Complete Nucleotide Sequence of a Citrobacter freundii Plasmid Carrying KPC-2 in a Unique Genetic Environment

Abstract

The complete and annotated nucleotide sequence of a 54,036-bp plasmid harboring a bla_KPC-2 gene that is clonally present in Citrobacter isolates from different species is presented. The plasmid belongs to incompatibility group N (IncN) and harbors the class A carbapenemase KPC-2 in a unique genetic environment.

GENOME ANNOUNCEMENT

Carbapenems remain the most effective antibiotics for the treatment of serious infections caused by multi-resistant Gram-negative bacteria producing extended-spectrum β-lactamases (ESBL). The rise of carbapenem-resistant Gram-negative bacteria is increasingly being reported and is now a matter of great clinical concern. Carbapenem resistance in Enterobacteriaceae is mainly due to the production of carbapenemases, the most common of which is the K. pneumoniae carbapenemase (KPC) family of enzymes (1–3).

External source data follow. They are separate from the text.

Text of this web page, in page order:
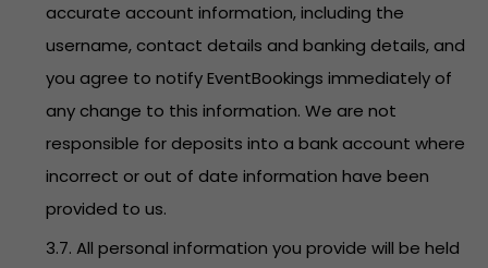
accurate account information, including the
username, contact details and banking details, and
you agree to notify EventBookings immediately of
any change to this information. We are not
responsible for deposits into a bank account where
incorrect or out of date information have been
provided to us.
3.7. All personal information you provide will be held
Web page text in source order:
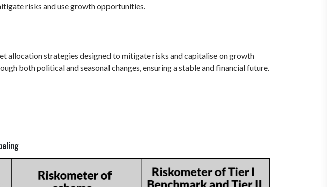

Recently, isolation of a cluster of carbapenem-resistant Citrobacter species was reported from a single hospital environment in southern Hesse, Germany (4). Most isolates were typed as C. freundii but several isolates of carbapenem-resistant C. amalonaticus, C. braakii, and C. koseri were also detected. Citrobacter species are environmental pathogens that can colonize the intestinal tract of humans and animals. They are generally considered low-grade pathogens that rarely cause infections. However, these bacteria have been associated with a wide spectrum of infections involving the central nervous system and the gastrointestinal, urinary, and respiratory tracts (5).

Preliminary characterization revealed that all isolates harbored a nonconjugable bla_KPC-2 gene. In order to determine the genetic localization of the KPC-2 we determined the genome sequence of 11 representative strains (8 C. freundii, 1 C. amalonaticus, 1 C. braakii, 1 C. koseri). DNA sequencing libraries were prepared using the Nextera XT kit (Illumina, San Diego) according to the manufacturer’s instructions. Individually tagged libraries were sequenced as a part of a flowcell as 2×300 base paired-end reads using the Illumina MiSeq platform (Illumina, San Diego). A total of 12,447,167,642 sequences were produced and the sequences from each isolate were separately assembled using CLC Genomics Workbench version 7.0.4. We identified contigs harboring bla_KPC-2 by using ResFinder (http://cge.cbs.dtu.dk/services/ResFinder/) and assembled the flanking sequences to generate a closed contig comprised of 54,036 bp with 82 coding sequences (CDS) (6). Open reading frame (ORF) finding and gene annotation was done by using RAST (http://rast.nmpdr.org/) and a genetic map of the resulting contigs was generated with MAUVE (7, 8) and with the plasmid reference nucleotide sequence of pKPC_FCF/3SP (accession no. CP004367.2). Further analysis revealed that bla_KPC-2 is located on an IncN plasmid and inserted in a region between the traI and traG genes (9–11). The bla_KPC-2 gene is part of a 9,571-bp insertion with a unique genetic environment comprising at one end of a Tn4401 element with the ISKpn6 and Kpc-2 genes and an adjacent Tn3-like segment (12–14), harboring a bla_TEM1b, ISCfr1, and aac3-IId genes flanked by a 137 bp direct repeat. All sequenced strains harbor genetically identical plasmids, suggesting its horizontal spread among the different Citrobacter species. The plasmid, derived from C. freundii isolate Cfr08698 encoding bla_KPC-2, was designated pCfr-08698KPC-2.

Nucleotide sequence accession number.

The nucleotide sequence of the C. freundii plasmid carrying bla_KPC-2 has been deposited in the EMBL database under accession no. LN610760.